Promoting, Protecting Effective Local Government
The newly elected county judges and commissioners who took the oath of office at the first of this month will be immediately ensconced in an array of issues ranging from budgets to bridges and personnel to potholes…not to mention indigent health care, indigent defense, economic development, elections, property tax rate, public safety, public documents, fees and fines, the courthouse and court system, road maintenance…and the list goes on.
When it comes to addressing the wide spectrum of topics, the County Judges and Commissioners Association of Texas is a valuable resource. The purpose of the statewide organization is to promote the interests of county government through continuing education and active participation in governmental affairs.
With 254 counties in Texas, there are 1,270 members of the Association – four county commissioners and one county judge from each county.
The County Judges and Commissioners Association of Texas is divided into three Regional Associations, with several sub-groups within the regional organizations.
Ø The North and East Texas County Judges and Commissioners Association is comprised of 69 counties.
Ø The South Texas County Judges and Commissioners Association includes 67 counties.
Ø The West Texas County Judges and Commissioners Association serves 118 counties.
The Deep East Texas County Commissioners and County Judges Association is a sub-group of North and East Texas, made up of 15 counties from Far East Texas.
On the opposite side of the state, the Far West Texas County Judges and Commissioners Association represents the western-most counties, with a total membership of 35.
Also a part of the West Texas group, the Panhandle County Judges and Commissioners Association claims 34 member counties.
Each Regional Association and sub-group has elected officers. Though all groups work to promote good county government, some issues are more pertinent to particular groups or parts of the state, thus the divisions. For instance, many counties in the western part of the state do not have bridges to maintain. For commissioners in the eastern half of Texas, bridge repair can be a constant concern. Colonias are a significant problem for border counties in South Texas, affecting, among other things, indigent health care and education; however, colonias are not a burning issue on the High Plains.
Regional Associations are represented on the Executive Board of the State Association.
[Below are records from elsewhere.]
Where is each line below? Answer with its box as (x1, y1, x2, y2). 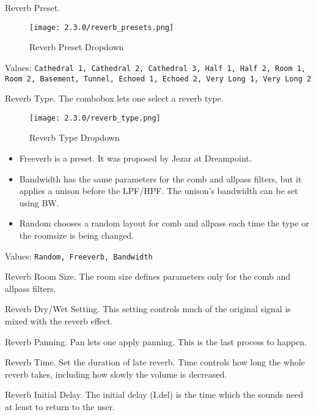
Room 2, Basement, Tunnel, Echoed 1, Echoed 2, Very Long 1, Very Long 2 (5, 74, 312, 83)
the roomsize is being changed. (19, 228, 134, 241)
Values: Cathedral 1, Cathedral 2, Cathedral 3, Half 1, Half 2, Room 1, (5, 61, 306, 73)
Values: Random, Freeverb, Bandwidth (5, 249, 153, 262)
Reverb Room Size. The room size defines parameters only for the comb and (5, 270, 291, 283)
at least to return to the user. (5, 400, 115, 413)
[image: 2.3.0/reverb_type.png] (29, 113, 161, 122)
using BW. (19, 196, 59, 209)
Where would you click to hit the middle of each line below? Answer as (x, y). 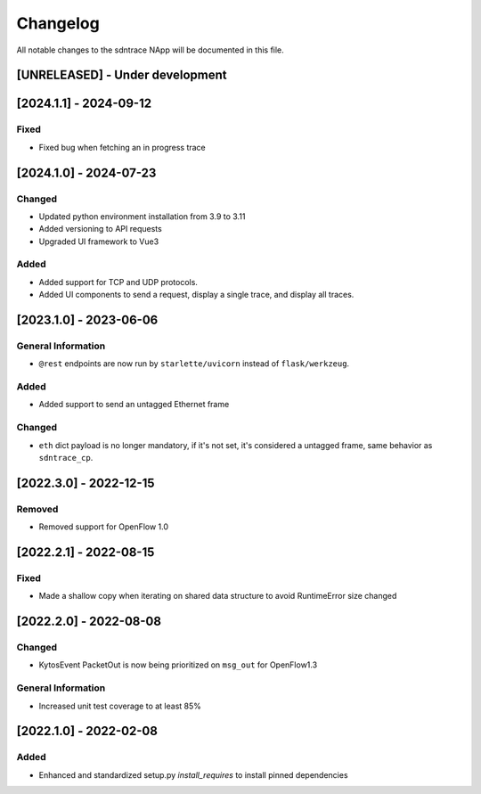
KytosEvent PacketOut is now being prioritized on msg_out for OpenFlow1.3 (178, 665)
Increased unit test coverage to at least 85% (120, 706)
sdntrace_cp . (66, 458)
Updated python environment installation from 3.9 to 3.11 (142, 216)
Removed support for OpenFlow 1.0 (104, 527)
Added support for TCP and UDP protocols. (118, 282)
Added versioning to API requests (100, 229)
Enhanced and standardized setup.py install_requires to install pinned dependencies (193, 774)
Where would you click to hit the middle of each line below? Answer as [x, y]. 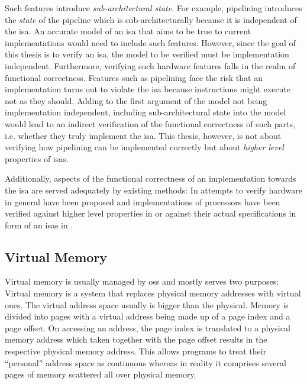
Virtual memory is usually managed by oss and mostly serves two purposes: [142, 281]
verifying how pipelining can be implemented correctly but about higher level [144, 147]
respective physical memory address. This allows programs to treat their [136, 351]
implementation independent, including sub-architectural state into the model [146, 112]
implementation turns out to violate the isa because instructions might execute [148, 89]
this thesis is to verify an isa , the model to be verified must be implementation [147, 54]
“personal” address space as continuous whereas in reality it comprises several [146, 362]
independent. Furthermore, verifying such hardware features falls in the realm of [150, 65]

As the official publication of the County Judges and Commissioners Association of Texas, County Progresswas authorized by the organization’s constitution of 1923. The magazine covers all 254 Texas counties and is the only publication in Texas – and one of the few in the country – devoted specifically to county judges and county commissioners.
Wichita County Judge B.D. Sartin established County Progress, which published its inaugural issue in March of 1924.
After Sartin was elected district judge, he missed several months of publication during the early 1930s, and the magazine was sold to Wendell Mayes and Ruel McDaniel, who moved the publication to Brownwood.
John Blake became associated with the magazine soon after Mayes and McDaniel, and County Progress has been published every month since.
Clark Coursey was hired as editor of County Progressin 1941, a position he held until his death in 1978. Coursey bought a half-interest in the magazine in the 1940s and later purchased the entire publication.
After Coursey’s death, his wife, Melba, headed the magazine for about 18 months before turning over operations to their sons, Pat and Sam, who had been working with the magazine.
The Coursey brothers published the magazine until 1996, when it was bought by H.C. Zachry of Zachry Associates, and operations were moved to Abilene.
Julie Anderson serves as editor, and Amy Drennan manages all advertising. Additional staff members include Becky Frost, president; Garner Roberts, writer; and Katie Kaufman, art director.
All county judges and commissioners receive a copy of County Progress each month through membership in the Association. Every legislator in Texas also receives a monthly copy.
Editorial content includes articles on current issues, continuing education information, calendar of upcoming events and educational opportunities, report from the Association’s general counsel, and a monthly column authored by the Association president. In addition, the magazine publishes resolutions passed by the State Association and each Regional Association; these resolutions serve as a valuable tool when it comes to educating both the general public and Texas lawmakers on county issues and concerns.
For more information on County Progress, visit countyprogress.com.
County Progress also produces the Texas County Directory, a yearly reference booklet that includes the name, address and phone number of every elected county official in Texas, along with fax numbers, e-mail addresses and website information.
The directory is published every January and includes updates from the November elections.
For the past 27 years, the Association has retained a general counsel to expand its efforts to support strong county government. Jim Allison of Allison, Bass & Associates, L.L.P., in Austin fulfills this role.
As a former county attorney and assistant attorney general, Allison understands county government from firsthand experience. The primary purpose of his work is to increase the effectiveness of the Association in the legislative process. With a permanent staff to monitor legislative issues, the Association has earned recognition as an advocate for commissioners courts and county government.
Allison’s services also include free e-mail and telephone consultation, legal briefs, and organizational matters, such as preparing and revising contracts and other legal documents and making presentations at education conferences.
The general counsel also provides administrative support for continuing education transcripts and informational services through monthly columns in County Progress.